- [Action item]: Determine the number of lines in the listing that contain "actualités". Write only that number.

===============

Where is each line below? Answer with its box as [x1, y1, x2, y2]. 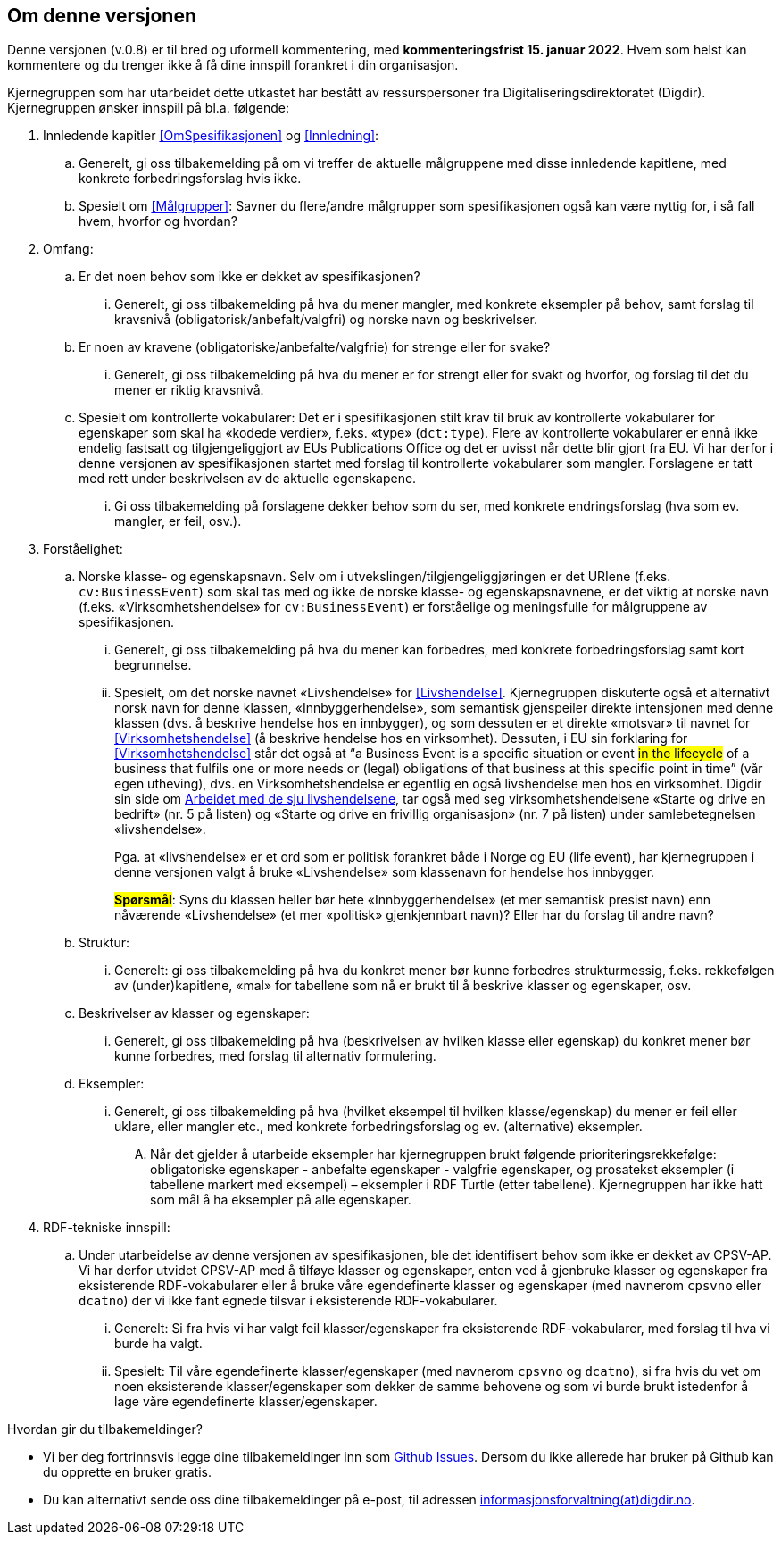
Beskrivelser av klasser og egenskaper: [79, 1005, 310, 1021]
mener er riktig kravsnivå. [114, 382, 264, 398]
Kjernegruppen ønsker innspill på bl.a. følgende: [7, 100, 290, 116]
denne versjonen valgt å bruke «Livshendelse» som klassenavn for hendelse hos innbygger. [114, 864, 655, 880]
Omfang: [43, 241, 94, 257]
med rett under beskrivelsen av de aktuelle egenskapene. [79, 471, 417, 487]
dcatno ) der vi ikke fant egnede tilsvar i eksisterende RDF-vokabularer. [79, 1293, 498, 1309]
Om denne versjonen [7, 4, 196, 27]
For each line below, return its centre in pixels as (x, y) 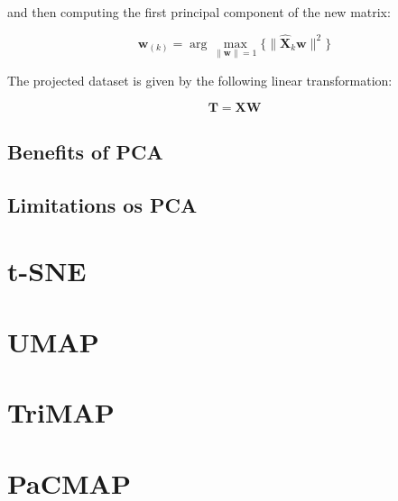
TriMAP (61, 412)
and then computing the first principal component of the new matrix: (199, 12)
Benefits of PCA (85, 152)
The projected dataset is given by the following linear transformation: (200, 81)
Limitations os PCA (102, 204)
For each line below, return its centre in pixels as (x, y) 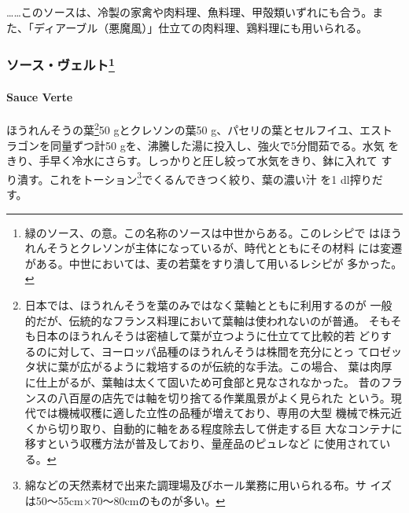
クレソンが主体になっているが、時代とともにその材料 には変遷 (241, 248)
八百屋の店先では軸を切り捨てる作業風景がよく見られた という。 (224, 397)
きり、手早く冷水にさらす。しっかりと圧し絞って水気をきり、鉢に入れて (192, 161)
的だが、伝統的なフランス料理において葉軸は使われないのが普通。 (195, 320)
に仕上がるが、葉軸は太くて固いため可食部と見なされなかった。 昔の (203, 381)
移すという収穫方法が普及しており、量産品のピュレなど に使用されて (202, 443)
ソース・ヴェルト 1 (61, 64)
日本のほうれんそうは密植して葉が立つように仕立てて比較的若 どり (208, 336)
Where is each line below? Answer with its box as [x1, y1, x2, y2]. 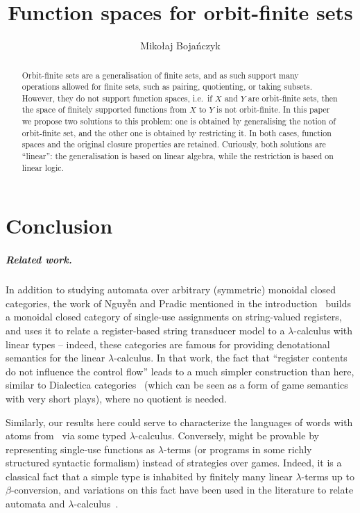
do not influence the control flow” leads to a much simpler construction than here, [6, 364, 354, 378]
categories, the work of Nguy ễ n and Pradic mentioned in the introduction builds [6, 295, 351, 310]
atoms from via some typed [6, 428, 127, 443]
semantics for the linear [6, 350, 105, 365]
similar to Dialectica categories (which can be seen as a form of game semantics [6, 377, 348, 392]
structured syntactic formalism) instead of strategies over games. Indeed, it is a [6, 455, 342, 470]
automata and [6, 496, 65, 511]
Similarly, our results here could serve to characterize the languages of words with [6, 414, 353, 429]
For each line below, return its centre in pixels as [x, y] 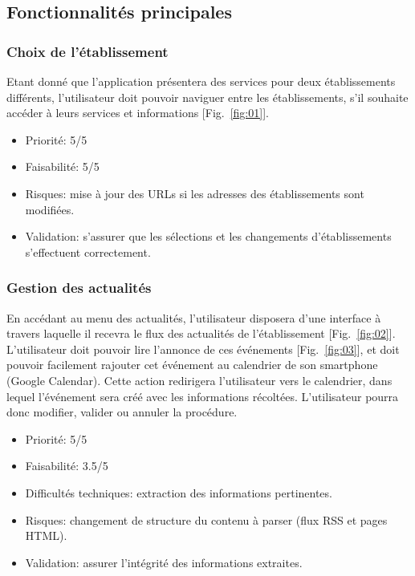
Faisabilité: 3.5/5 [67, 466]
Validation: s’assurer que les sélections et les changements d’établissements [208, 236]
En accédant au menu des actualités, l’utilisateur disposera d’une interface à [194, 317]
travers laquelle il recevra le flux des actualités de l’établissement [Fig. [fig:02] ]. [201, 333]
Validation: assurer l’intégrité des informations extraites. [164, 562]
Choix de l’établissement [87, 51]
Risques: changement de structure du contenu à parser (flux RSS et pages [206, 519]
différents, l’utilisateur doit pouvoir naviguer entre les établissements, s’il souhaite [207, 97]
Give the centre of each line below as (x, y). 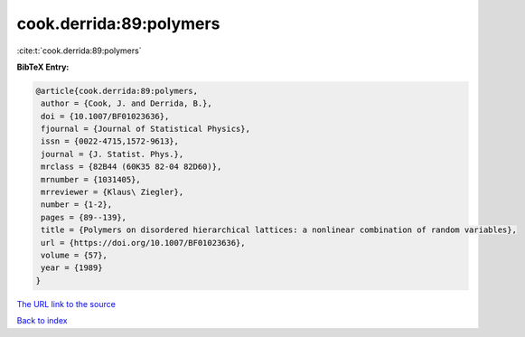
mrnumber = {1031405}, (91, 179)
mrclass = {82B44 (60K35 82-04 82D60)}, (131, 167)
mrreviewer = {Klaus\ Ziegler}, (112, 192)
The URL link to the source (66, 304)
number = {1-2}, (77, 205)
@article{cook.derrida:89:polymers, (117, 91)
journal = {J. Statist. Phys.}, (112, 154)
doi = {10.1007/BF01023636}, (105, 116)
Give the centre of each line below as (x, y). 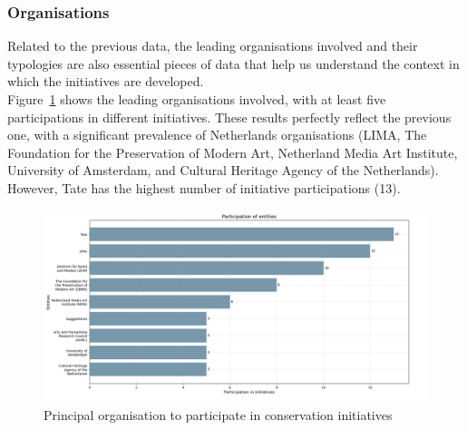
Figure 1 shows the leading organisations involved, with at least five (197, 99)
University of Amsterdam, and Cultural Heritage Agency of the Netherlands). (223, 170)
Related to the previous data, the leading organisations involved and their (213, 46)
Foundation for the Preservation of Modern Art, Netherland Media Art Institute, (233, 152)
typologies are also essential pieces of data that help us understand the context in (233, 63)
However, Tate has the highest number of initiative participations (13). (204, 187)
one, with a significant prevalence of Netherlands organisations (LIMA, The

===============

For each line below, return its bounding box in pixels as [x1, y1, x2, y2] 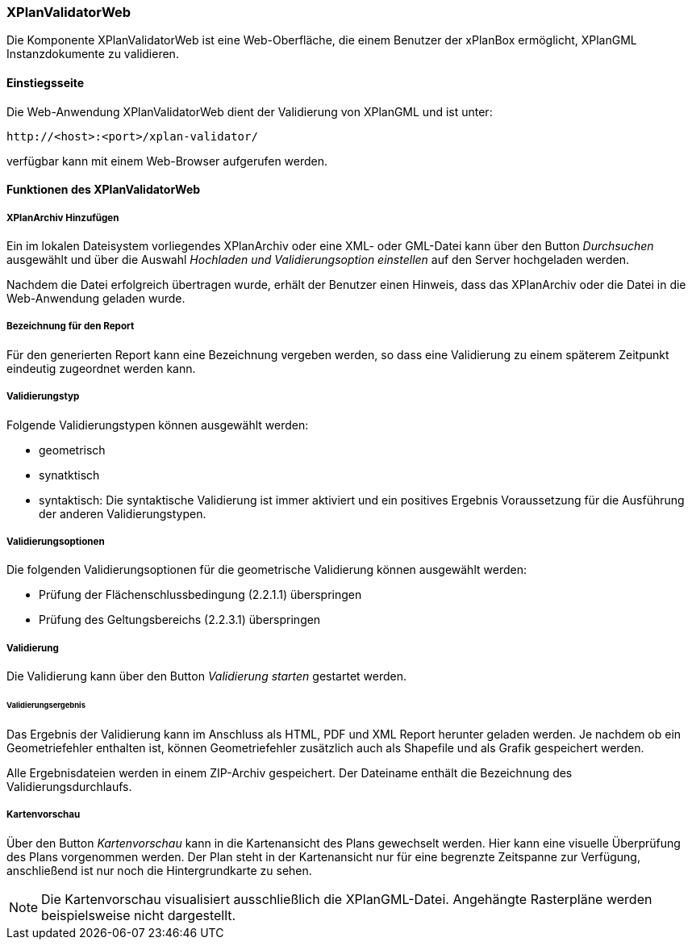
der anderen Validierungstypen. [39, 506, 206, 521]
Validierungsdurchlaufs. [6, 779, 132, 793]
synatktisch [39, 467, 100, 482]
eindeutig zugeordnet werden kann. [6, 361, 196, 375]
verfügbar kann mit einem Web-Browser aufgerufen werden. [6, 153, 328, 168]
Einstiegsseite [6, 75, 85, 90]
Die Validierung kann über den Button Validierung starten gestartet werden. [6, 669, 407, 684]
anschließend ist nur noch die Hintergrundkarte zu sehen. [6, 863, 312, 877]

===============

- [Solved exercise]: 2